Бывало, едешь домой из гостей. Снег. Он летит прямо на фары, и кажется, что мы несемся со скоростью сто миль в час. Как славно было ехать домой из гостей! На сцене меж тем выстроились в ряд и попросили — собственно, потребовали — чтобы зрители разделись и присоединились к ним.
Мне показалось, что в этом и заключается сейчас мой долг; как иначе могу я вникнуть в душевное состояние Берты? Раздеваюсь я всегда быстро. Итак, я разделся. Но тут возникла проблема: что делать с бумажником, с часами, с ключами от машины? Не оставлять же их в кармане? Итак, раздетый догола и сжимая в кулаке мои ценности, я шел по проходу меж кресел. Я уже подходил к голой толпе, когда какой-то голый юнец остановил меня.
— Оставь чужое! Нечисто оно! — крикнул он, вернее, пропел.
— Так ведь бумажник мой, мои часы и ключи от машины, — сказал я.
— Оставь чужое, — пел юноша.
— Но мне от поезда надо ехать на машине, — сказал я, — а в бумажнике у меня шестьдесят или семьдесят долларов.
— Оставь чужое.
— Но я не могу. Право же, не могу. Мне надо и поесть, и выпить, и домой добраться.
— Оставь чужое.
И один за другим все — в том числе и Берта — подхватили это заклинание.
«Оставь чужое. Оставь чужое», — скандировала вся труппа.

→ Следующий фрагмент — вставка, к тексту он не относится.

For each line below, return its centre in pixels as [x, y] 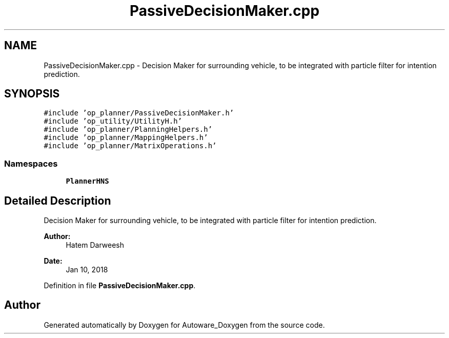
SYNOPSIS [32, 94]
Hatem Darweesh [95, 245]
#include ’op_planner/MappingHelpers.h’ [126, 138]
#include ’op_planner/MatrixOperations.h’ [130, 146]
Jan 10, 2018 [87, 270]
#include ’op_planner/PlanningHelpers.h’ [128, 130]
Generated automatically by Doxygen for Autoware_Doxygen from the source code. [184, 325]
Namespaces [31, 163]
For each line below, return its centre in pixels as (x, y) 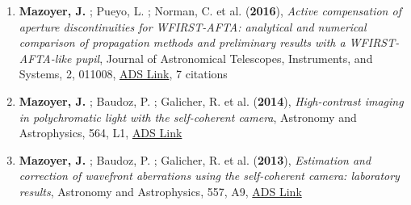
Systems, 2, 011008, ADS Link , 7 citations (123, 74)
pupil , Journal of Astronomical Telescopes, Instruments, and (224, 58)
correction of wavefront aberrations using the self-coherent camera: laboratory (209, 176)
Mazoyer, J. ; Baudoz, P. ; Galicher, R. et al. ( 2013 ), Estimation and (195, 159)
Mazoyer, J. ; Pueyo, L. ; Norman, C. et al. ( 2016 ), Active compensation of (210, 10)
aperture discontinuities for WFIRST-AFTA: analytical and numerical (193, 26)
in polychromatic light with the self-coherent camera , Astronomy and (188, 117)
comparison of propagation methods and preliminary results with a (182, 42)
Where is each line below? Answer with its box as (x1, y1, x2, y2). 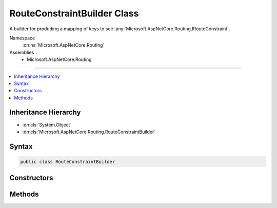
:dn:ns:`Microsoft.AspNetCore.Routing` (22, 42, 105, 48)
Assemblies (9, 49, 34, 55)
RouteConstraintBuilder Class (9, 8, 139, 19)
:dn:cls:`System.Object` (22, 121, 72, 128)
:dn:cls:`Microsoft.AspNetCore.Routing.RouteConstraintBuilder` (22, 129, 156, 135)
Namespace (9, 35, 35, 41)
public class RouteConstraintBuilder (20, 159, 115, 164)
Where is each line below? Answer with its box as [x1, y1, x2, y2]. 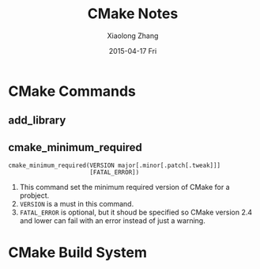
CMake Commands [8, 82, 136, 100]
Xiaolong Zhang [107, 31, 159, 40]
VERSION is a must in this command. [19, 199, 134, 209]
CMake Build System [8, 244, 148, 262]
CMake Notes [87, 5, 179, 23]
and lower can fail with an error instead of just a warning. [19, 216, 205, 225]
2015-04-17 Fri [108, 46, 157, 55]
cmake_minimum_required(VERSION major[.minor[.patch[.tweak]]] [8, 161, 221, 170]
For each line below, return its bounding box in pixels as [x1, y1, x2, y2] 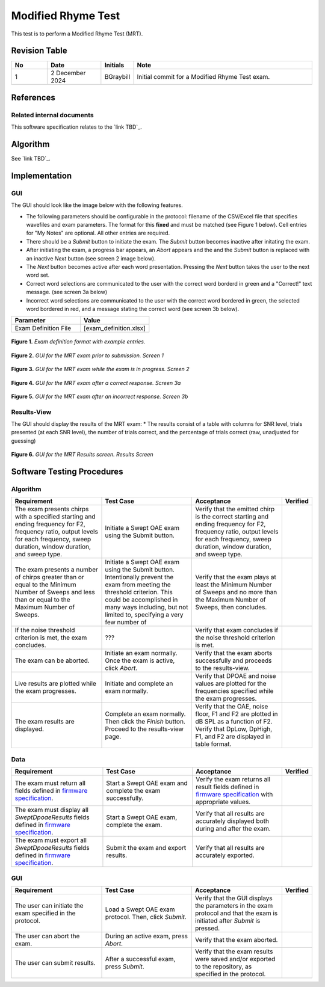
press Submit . [105, 962, 144, 971]
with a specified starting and [14, 512, 96, 521]
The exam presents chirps [14, 505, 89, 514]
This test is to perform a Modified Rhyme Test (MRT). [11, 30, 143, 37]
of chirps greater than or [14, 573, 84, 582]
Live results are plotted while [14, 680, 96, 688]
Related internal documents [11, 111, 94, 119]
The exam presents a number [14, 565, 99, 574]

Чувство собственной нежеланности всегда доставляло мне острую боль. Досужий психиатр, наверное, нашел бы этому клиническое объяснение. Чувство это подобно раскатам горного эха, оно как бы последнее звено цепи, все остальные звенья которой состоят из подобных же ощущений. Голоса актеров были исполнены грозного презрения, а я стою, голый, одинокий, никому не нужный, в каком-то непонятном доме где-то в центре Нью-Йорка и перебираю в памяти пропущенные мячи, драки, неотмщенные синяки и обидный смех, доносящийся из-за дверей. Стою, зажав в кулаке свои ценности, свои единственные опознавательные знаки. Отказавшись от них, я, разумеется, но понес бы невосполнимой утраты, но вместе с тем такой отказ угрожал, казалось, самой моей сущности, моему имени, даже тени моей, смиренно распростершейся на полу.
Я вернулся на свое место и кое-как оделся в тесноте. Труппа продолжала кричать свое. Пока я подымался по отлогому проходу оскверненного театра, память захватила меня в свои могучие тиски: такое же восхождение я проделывал и после «Короля Лира», и после «Вишневого сада». Я вышел на улицу.
Снег не перестал. Похоже, готовилась настоящая метель. Перед входом в театр стояло увязшее в снегу такси. Я вспомнил, что поставил на свою машину покрышки с шипами, и ощутил могучий прилив уверенности, уважения к себе, — воображаю негодование Озаманида и его голых царедворцев, если бы они заглянули мне в ту минуту в душу! На самом деле то, что произошло, вовсе было не проявлением неодолимости моих предрассудков, нет, я вдруг обнаружил в себе, в своей личности, некий стержень, незыблемый и на удивленно прочный. Ветер кидал мне снег прямо в лицо, а я, напевая и позвякивая ключами от машины, пошел себе на вокзал.